Inspiring Generosity


How’s Your Old House?

          Don't let this happen to you!    HarrySmith@pexels

I live in a beautiful 1925 Craftsman home. Did I mention it was old? Oh, the joy of caring for things that fall apart with age (and no, I am not referring to myself). In the thirty-plus years we’ve been in our house the pipes and electrical wires have been replaced. We’ve done an addition, remodeled the kitchen, installed a new water heater, and the interior and exterior painting…well that seems to be never ending.
I suspect that’s the way with your church too, right? Just like Rosanne Rosannadanna says, “It’s always something.” And that reference alone definitely puts me in the antique bin.
Yes, it is “always something,” but that doesn’t mean that you shouldn’t be prepared.
How do you keep on top of what needs to be replaced or updated on your church property?
A few weeks ago, at Church of the Resurrection’s Leadership Institute, I went to a workshop: “Financial Planning Long-Term Building Improvements and Capital Expenditures” led by Rachel Svaty, the CFO and Executive Director of Business Operations for Church of the Resurrection (COR). With the amount of property that is owned and managed by COR, Svaty has her work cut out for her.
However, she doesn’t wait for a pipe to burst or the roof to start leaking to take action.
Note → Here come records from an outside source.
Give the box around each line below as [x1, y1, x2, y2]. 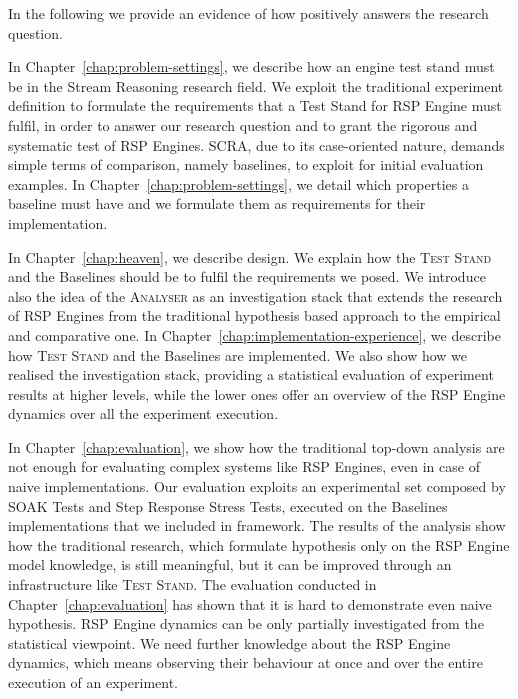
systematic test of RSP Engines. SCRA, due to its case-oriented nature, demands [8, 134, 505, 155]
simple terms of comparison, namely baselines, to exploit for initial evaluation [8, 154, 484, 175]
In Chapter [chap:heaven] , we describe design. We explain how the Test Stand [8, 246, 492, 267]
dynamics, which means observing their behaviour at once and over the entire [8, 652, 483, 673]
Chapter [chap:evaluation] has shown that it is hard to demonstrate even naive [8, 593, 492, 614]
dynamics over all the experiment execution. [8, 403, 279, 424]
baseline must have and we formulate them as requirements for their [8, 193, 426, 214]
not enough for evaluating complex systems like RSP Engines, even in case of [8, 456, 480, 477]
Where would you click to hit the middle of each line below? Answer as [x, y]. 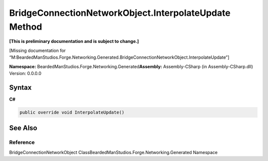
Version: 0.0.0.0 [25, 73]
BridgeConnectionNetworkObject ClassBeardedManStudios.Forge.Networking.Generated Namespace [113, 152]
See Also [23, 128]
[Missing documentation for [37, 50]
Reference [22, 142]
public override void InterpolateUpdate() [72, 112]
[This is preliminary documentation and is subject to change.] [74, 41]
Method [26, 27]
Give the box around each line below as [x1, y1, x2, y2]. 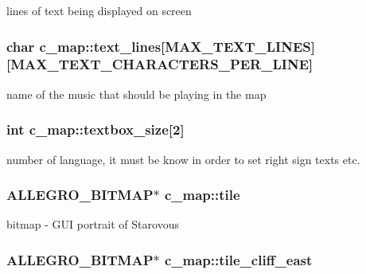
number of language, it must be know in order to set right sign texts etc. [6, 151, 360, 167]
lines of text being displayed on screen [6, 2, 192, 18]
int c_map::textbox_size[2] [6, 119, 185, 139]
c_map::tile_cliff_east [164, 249, 313, 269]
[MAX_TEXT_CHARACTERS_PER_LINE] [6, 54, 313, 74]
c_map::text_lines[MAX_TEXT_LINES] [39, 36, 315, 56]
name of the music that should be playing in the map [6, 85, 267, 102]
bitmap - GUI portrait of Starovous [6, 216, 179, 233]
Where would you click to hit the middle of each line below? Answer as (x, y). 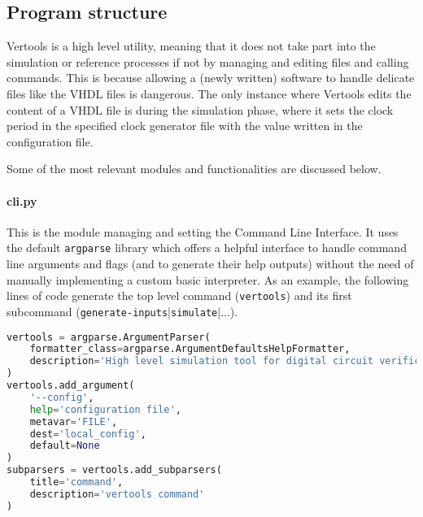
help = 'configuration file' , (105, 409)
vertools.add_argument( (71, 385)
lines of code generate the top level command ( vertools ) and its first (179, 295)
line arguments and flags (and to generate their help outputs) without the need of (210, 263)
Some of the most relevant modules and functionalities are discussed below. (194, 169)
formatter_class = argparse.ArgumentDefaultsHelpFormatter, (190, 349)
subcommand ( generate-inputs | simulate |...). (122, 311)
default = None (65, 446)
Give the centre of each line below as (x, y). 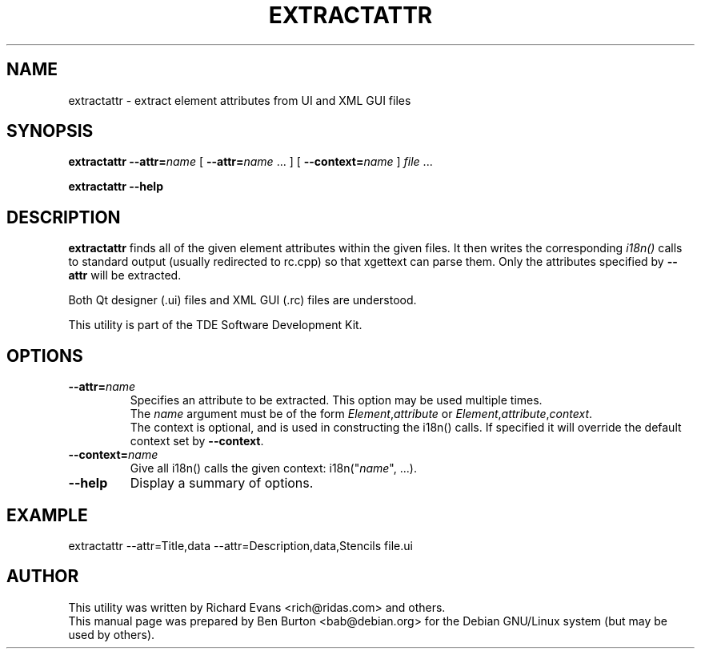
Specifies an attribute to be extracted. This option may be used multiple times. (336, 400)
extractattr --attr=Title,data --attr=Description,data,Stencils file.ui (240, 545)
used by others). (112, 634)
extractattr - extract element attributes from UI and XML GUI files (240, 100)
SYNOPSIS (50, 131)
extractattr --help (116, 187)
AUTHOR (43, 577)
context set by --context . (197, 441)

She has a plan in place to be prepared – and not surprised – when things go sideways in one of the COR buildings.
Here is Svaty’s four-part method for making sure long-term building improvements stay front and center:
1. Identify fixed assets.
Here are some examples of large capital expenditures: Roof, HVAC, plumbing/pipes, flooring/carpet, video, audio – you get the picture. Now determine what assets do you currently have? Can you quantify those along with dates? For example: Roof installed in 2012 (10,000sf), four security cameras installed in 2022 (two indoor/two outdoor), sanctuary carpet installed in 2019 (2,000sf), etc. This will give you an overall picture of what you have and when those things were last replaced or purchased.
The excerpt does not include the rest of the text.